THE DATA:
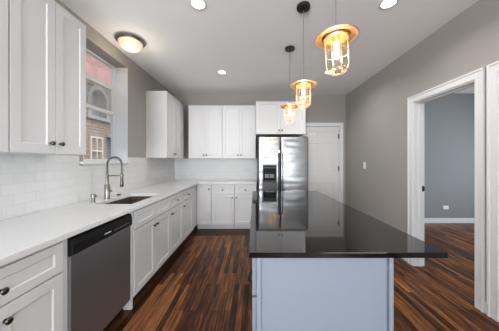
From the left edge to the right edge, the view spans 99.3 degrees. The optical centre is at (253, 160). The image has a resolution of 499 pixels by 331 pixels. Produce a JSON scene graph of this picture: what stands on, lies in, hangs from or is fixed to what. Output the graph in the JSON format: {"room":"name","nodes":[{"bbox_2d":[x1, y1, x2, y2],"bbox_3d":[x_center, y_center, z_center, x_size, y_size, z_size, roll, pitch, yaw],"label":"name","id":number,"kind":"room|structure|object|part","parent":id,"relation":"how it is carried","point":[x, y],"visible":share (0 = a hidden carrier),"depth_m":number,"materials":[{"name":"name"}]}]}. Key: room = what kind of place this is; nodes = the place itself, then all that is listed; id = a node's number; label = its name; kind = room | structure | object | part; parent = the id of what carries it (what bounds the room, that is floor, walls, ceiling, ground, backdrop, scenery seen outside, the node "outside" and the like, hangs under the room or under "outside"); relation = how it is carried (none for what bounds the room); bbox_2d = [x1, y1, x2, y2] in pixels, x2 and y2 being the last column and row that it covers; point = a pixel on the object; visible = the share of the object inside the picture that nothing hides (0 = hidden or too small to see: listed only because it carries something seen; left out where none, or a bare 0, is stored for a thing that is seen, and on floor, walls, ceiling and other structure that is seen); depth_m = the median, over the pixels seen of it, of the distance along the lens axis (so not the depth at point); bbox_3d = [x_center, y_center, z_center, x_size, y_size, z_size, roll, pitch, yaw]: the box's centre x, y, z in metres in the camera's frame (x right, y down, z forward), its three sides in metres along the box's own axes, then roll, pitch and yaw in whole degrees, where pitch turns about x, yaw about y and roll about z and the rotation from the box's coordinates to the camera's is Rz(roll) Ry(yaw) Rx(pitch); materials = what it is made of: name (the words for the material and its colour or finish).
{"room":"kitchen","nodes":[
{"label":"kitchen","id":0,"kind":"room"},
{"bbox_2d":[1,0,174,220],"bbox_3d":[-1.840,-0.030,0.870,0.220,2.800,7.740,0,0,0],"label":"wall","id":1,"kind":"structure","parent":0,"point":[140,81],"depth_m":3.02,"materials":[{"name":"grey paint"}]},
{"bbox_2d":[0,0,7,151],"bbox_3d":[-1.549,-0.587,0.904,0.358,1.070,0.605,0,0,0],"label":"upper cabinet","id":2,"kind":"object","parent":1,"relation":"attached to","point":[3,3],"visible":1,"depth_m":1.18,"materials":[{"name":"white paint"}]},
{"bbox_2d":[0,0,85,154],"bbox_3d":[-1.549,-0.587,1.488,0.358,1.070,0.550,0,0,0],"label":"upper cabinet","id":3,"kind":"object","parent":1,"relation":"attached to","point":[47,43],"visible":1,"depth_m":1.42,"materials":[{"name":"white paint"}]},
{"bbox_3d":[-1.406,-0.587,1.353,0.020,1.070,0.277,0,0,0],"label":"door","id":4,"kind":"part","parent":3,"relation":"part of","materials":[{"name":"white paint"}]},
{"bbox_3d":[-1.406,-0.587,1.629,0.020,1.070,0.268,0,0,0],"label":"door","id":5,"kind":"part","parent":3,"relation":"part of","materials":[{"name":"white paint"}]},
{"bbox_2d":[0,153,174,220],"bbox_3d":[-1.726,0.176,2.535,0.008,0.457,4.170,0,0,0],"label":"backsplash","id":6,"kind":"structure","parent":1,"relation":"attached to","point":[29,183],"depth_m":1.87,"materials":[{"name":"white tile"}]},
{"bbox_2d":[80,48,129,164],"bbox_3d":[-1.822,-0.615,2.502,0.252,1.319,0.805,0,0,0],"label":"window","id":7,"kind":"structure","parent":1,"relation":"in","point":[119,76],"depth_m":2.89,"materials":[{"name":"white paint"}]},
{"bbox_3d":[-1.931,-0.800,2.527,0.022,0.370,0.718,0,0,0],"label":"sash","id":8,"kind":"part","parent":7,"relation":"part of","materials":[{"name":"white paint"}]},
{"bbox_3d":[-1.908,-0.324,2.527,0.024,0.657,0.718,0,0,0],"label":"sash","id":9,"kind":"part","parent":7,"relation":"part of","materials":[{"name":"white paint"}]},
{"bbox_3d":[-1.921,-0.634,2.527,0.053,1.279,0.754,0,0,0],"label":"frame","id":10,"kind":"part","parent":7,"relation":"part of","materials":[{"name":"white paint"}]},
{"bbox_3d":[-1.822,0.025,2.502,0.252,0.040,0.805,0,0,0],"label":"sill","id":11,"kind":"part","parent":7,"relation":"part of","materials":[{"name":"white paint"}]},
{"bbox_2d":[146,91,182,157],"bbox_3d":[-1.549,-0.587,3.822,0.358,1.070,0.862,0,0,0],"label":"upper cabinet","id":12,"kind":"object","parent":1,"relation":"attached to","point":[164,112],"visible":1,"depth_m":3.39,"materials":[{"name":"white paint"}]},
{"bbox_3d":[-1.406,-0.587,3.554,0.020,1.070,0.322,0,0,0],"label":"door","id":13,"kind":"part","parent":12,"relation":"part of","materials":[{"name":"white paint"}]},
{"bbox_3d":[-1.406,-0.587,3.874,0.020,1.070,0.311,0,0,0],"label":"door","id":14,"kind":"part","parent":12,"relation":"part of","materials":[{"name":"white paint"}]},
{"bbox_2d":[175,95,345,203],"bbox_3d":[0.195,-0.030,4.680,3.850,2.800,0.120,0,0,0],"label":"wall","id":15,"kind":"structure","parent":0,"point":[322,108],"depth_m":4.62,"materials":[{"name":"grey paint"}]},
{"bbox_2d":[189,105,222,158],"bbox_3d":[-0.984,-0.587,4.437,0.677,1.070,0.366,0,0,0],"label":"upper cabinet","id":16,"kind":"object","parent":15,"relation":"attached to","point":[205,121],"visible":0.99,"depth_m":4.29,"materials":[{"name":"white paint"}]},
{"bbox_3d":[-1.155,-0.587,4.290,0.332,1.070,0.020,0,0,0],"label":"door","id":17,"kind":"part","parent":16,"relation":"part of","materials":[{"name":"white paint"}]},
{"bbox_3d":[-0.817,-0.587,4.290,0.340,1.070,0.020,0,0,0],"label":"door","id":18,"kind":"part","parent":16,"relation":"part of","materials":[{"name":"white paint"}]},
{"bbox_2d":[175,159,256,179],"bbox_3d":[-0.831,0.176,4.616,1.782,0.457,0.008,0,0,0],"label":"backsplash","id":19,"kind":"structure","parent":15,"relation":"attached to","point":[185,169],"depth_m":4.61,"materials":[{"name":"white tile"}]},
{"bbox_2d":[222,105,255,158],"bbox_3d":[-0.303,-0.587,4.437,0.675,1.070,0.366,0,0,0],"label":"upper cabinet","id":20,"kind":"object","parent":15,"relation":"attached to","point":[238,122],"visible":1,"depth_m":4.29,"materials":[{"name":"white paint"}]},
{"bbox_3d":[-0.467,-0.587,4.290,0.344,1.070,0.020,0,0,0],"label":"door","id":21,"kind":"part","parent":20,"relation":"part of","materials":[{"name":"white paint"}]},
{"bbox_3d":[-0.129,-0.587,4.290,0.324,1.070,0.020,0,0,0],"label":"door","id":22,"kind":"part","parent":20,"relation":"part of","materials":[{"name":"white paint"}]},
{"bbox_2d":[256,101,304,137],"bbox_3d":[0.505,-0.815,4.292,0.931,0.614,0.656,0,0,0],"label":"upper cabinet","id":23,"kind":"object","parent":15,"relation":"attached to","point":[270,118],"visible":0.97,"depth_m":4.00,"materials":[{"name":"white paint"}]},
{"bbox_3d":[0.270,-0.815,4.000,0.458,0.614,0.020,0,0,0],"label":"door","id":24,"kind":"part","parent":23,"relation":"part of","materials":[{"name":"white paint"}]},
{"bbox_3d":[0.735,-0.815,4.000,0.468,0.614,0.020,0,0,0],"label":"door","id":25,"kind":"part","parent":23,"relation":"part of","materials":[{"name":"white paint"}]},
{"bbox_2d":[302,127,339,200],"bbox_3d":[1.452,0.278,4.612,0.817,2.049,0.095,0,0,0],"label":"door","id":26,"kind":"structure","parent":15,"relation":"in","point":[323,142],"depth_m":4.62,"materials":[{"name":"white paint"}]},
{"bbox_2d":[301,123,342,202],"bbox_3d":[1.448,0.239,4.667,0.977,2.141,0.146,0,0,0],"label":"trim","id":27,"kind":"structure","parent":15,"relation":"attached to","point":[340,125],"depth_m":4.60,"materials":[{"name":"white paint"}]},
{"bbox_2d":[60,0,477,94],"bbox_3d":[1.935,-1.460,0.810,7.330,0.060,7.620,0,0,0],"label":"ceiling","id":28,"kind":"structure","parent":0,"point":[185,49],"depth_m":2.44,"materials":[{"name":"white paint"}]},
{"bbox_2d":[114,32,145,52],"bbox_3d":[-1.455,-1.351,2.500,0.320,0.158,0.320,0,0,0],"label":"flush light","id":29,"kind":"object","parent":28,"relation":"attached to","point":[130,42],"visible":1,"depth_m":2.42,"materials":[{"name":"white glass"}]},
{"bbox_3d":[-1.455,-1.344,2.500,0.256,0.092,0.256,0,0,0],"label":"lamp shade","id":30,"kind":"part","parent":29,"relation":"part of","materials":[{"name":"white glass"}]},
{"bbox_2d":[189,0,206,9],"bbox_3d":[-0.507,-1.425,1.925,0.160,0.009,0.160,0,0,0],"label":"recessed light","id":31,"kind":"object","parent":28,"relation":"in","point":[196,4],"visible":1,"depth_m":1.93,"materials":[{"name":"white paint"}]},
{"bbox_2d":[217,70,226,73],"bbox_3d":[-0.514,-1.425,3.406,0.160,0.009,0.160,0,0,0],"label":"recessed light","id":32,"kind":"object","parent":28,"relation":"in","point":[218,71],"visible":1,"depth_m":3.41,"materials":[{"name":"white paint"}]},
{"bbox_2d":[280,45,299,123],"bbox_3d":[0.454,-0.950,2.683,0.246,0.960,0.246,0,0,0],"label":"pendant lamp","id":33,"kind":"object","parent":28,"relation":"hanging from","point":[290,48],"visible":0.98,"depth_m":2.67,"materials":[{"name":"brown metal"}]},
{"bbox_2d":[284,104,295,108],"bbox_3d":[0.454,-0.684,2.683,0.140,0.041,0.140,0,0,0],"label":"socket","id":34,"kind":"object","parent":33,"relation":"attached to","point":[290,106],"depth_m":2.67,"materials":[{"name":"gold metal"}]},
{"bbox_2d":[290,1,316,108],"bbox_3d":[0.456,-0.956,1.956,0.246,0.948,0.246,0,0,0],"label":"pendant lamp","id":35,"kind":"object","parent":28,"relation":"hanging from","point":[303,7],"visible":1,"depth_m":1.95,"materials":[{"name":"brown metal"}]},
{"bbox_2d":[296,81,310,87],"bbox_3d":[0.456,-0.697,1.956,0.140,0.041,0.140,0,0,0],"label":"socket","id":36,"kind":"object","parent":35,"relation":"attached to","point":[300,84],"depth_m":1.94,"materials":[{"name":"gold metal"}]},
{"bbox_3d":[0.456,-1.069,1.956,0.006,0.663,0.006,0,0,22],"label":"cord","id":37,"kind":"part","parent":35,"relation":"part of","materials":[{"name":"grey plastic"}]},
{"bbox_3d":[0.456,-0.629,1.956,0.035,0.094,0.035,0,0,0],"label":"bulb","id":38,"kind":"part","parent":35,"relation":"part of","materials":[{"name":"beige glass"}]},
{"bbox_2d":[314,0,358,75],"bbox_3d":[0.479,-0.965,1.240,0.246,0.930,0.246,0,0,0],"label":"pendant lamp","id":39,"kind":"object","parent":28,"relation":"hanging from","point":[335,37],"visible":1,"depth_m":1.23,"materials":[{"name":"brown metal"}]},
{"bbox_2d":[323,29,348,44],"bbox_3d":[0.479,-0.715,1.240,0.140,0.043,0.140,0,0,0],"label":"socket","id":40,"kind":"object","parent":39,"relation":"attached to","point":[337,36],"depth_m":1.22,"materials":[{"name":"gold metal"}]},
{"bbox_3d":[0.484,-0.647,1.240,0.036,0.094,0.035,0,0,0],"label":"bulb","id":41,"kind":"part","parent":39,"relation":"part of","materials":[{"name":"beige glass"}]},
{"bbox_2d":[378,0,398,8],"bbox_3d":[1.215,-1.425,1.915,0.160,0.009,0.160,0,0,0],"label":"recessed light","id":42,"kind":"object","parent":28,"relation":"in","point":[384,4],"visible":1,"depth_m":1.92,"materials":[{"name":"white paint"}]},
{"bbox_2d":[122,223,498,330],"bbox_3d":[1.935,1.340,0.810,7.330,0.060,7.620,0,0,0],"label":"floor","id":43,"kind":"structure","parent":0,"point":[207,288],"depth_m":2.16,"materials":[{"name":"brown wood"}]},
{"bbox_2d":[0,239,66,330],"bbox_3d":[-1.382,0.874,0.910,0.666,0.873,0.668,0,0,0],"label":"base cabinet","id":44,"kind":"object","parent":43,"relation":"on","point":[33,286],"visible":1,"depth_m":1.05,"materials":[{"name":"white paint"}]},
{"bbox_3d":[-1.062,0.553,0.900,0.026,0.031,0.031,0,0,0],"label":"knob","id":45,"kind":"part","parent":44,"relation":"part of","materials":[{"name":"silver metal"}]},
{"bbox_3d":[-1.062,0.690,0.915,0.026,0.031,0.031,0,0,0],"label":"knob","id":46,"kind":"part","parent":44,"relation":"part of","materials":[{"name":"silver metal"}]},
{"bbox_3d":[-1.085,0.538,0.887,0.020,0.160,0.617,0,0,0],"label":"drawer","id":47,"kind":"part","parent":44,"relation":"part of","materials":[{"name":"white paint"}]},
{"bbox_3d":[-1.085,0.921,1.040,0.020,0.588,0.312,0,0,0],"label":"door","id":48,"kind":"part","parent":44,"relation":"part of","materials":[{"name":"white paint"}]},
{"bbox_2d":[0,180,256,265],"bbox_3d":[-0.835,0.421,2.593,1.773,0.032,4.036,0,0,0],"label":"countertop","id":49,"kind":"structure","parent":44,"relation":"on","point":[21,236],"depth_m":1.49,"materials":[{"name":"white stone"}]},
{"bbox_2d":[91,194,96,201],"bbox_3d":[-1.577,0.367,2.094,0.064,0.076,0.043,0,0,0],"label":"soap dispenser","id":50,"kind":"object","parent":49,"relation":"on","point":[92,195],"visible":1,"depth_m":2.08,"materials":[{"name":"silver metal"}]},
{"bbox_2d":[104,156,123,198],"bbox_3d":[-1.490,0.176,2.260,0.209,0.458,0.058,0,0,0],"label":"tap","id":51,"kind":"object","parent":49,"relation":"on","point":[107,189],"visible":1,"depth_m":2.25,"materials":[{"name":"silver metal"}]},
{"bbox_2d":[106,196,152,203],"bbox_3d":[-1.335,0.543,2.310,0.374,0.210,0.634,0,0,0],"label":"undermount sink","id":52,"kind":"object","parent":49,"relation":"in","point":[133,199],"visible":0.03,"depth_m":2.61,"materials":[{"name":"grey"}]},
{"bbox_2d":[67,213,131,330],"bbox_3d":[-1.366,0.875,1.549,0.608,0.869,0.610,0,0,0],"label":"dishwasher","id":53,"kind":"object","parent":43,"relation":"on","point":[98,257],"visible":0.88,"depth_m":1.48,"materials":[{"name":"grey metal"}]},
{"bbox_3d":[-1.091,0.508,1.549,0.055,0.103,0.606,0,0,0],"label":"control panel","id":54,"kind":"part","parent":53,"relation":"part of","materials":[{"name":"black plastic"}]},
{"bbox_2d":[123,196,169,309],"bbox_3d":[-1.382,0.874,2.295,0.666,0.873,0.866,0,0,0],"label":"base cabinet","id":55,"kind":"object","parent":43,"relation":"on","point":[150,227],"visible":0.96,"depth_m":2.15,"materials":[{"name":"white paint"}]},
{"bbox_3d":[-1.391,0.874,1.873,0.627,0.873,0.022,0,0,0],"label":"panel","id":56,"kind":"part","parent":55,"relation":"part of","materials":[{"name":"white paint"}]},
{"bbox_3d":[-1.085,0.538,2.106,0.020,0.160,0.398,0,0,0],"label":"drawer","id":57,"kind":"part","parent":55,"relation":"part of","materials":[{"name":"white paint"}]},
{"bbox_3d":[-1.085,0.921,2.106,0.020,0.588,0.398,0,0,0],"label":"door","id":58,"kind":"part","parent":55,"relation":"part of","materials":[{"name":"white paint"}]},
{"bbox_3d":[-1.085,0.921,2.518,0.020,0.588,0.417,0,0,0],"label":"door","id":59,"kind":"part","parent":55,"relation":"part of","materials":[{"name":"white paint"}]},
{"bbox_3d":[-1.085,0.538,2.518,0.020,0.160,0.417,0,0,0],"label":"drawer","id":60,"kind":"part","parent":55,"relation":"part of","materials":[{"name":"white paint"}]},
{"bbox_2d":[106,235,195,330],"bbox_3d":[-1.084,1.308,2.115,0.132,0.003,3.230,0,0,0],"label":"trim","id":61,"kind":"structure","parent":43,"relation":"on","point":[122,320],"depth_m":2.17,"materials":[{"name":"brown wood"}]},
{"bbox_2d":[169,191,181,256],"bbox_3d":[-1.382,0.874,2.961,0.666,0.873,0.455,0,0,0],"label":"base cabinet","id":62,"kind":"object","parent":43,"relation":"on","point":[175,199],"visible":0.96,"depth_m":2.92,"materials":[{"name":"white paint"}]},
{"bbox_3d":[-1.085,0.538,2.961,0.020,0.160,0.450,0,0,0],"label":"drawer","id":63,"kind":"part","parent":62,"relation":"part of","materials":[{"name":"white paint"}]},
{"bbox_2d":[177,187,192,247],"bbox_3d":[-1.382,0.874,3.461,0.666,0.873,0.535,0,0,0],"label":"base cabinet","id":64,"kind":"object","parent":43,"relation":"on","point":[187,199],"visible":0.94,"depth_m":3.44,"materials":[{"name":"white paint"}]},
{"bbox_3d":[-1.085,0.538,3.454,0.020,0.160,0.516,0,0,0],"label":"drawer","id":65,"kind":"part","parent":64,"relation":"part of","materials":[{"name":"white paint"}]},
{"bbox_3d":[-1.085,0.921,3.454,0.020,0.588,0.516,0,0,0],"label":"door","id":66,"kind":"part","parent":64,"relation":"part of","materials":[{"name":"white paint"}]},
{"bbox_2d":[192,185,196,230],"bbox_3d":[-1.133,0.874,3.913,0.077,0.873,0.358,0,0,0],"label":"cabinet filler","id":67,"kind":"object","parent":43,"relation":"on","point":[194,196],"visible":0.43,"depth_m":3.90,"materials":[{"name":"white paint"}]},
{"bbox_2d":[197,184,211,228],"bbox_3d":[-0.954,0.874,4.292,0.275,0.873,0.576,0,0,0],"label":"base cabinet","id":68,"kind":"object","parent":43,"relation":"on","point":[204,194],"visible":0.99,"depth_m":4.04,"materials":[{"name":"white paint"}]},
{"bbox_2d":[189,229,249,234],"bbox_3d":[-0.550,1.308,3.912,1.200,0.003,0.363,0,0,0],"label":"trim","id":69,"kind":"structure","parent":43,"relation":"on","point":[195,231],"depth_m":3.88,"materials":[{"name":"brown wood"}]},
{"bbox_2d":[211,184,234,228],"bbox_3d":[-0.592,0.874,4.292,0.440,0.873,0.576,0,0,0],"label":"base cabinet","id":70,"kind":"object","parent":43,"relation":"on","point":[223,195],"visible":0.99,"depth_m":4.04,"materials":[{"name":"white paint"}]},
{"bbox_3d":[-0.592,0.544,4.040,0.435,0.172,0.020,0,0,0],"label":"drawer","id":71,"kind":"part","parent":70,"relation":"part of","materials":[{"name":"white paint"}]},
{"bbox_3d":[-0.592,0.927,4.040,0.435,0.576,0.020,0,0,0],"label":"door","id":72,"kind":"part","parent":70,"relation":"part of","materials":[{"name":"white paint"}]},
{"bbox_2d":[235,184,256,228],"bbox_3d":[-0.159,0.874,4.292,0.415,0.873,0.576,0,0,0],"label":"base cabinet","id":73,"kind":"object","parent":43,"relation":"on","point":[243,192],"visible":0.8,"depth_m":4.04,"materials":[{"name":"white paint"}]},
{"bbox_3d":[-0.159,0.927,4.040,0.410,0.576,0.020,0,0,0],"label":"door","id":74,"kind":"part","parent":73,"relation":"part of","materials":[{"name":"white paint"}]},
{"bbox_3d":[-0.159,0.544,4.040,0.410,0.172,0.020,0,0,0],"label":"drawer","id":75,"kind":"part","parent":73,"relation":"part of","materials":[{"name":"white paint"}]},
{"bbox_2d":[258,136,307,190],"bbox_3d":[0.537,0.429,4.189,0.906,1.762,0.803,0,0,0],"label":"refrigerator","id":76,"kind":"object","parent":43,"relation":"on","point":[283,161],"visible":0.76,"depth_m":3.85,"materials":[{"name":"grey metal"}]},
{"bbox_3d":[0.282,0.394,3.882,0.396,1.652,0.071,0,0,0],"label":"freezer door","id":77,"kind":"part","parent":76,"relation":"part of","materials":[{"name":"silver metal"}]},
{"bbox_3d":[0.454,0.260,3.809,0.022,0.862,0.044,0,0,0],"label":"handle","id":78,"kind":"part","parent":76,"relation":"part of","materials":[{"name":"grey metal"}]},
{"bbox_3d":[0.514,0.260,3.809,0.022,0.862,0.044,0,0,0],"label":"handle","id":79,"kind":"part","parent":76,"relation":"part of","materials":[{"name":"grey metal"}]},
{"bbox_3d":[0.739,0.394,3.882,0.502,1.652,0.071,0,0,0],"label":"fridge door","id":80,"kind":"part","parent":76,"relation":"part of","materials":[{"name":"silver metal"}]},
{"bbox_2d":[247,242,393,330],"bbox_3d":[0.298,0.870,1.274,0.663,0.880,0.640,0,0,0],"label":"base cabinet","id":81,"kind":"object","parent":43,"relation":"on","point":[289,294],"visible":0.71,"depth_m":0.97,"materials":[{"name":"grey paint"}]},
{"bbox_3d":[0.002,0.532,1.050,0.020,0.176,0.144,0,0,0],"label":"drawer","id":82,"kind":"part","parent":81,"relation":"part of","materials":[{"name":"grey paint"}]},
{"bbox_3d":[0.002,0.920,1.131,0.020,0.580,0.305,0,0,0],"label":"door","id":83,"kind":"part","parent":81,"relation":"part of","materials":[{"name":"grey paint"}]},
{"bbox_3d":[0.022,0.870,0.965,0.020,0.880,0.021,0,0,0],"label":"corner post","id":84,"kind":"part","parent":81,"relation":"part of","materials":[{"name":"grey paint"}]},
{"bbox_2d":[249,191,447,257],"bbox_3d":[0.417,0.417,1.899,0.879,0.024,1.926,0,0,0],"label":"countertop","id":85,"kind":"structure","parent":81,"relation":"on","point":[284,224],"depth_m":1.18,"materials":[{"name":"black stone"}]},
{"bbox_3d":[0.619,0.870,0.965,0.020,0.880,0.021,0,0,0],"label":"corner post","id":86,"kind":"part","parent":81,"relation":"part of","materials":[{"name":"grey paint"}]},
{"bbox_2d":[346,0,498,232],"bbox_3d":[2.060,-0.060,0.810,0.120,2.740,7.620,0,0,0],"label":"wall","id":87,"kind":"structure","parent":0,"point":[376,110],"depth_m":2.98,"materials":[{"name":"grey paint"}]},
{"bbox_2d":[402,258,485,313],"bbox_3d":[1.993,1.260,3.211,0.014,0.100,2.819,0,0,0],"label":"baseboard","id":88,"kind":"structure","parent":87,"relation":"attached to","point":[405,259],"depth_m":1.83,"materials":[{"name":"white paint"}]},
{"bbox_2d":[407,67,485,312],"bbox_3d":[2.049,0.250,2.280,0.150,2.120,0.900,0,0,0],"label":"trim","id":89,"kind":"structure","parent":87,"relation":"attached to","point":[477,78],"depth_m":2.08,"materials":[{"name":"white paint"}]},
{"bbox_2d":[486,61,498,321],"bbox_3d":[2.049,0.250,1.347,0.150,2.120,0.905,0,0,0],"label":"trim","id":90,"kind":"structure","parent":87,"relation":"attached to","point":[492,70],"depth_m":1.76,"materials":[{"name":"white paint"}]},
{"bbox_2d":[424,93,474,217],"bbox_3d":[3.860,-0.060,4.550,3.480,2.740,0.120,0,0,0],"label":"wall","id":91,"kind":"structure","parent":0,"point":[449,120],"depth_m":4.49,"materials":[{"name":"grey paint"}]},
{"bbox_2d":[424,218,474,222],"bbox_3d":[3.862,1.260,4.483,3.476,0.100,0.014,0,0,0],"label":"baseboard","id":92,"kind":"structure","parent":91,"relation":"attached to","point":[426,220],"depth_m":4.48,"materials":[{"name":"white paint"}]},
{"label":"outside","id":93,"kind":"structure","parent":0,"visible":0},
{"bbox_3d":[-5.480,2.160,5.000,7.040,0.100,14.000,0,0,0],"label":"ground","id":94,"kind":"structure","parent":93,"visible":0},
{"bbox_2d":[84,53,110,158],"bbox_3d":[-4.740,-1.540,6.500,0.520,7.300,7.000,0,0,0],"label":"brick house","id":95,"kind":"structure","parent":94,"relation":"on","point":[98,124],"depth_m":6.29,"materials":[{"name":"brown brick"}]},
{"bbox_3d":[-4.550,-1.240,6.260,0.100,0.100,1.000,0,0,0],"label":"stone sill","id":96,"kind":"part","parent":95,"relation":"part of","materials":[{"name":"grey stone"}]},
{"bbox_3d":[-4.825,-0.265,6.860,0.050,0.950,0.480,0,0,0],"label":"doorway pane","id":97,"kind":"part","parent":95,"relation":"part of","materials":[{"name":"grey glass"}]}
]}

WHAT TO WORK ON:
Pick each line holding "black" out of the entries above and return it.

EXERCISE RESULT:
{"bbox_3d":[-1.091,0.508,1.549,0.055,0.103,0.606,0,0,0],"label":"control panel","id":54,"kind":"part","parent":53,"relation":"part of","materials":[{"name":"black plastic"}]},
{"bbox_2d":[249,191,447,257],"bbox_3d":[0.417,0.417,1.899,0.879,0.024,1.926,0,0,0],"label":"countertop","id":85,"kind":"structure","parent":81,"relation":"on","point":[284,224],"depth_m":1.18,"materials":[{"name":"black stone"}]},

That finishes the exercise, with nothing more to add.